(Input data Opens)

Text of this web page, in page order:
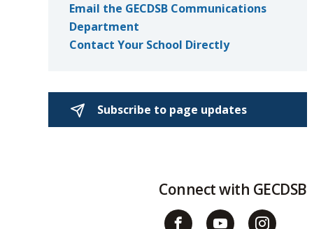
Email the GECDSB Communications
Department
Contact Your School Directly
Subscribe to page updates
Connect with GECDSB
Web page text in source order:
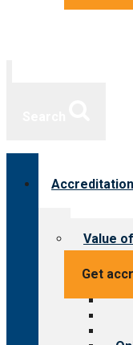
Get
Accreditation
Value
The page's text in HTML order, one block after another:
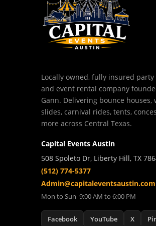
Locally owned, fully insured
and event rental company
Gann. Delivering bounce houses,
slides, carnival rides, tents,
more across Central Texas.
Capital Events Austin
508 Spoleto Dr, Liberty Hill, TX
(512) 774-5377
Admin@capitaleventsaustin.com
Mon to Sun 9:00 AM to 6:00 PM
Facebook YouTube X
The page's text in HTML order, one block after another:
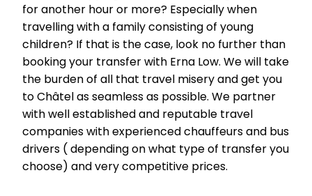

(Input data Closes)

Work request → Copy out the data above exactly, except the pictures.

Reply →
Text of this web page, in page order:
Email the GECDSB Communications
Department
Contact Your School Directly
Subscribe to page updates
Connect with GECDSB
Web page text in source order:
Get
Accreditation
Value
The page's text in HTML order, one block after another:
Locally owned, fully insured
and event rental company
Gann. Delivering bounce houses,
slides, carnival rides, tents,
more across Central Texas.
Capital Events Austin
508 Spoleto Dr, Liberty Hill, TX
(512) 774-5377
Admin@capitaleventsaustin.com
Mon to Sun 9:00 AM to 6:00 PM
Facebook YouTube X
The page's text in HTML order, one block after another:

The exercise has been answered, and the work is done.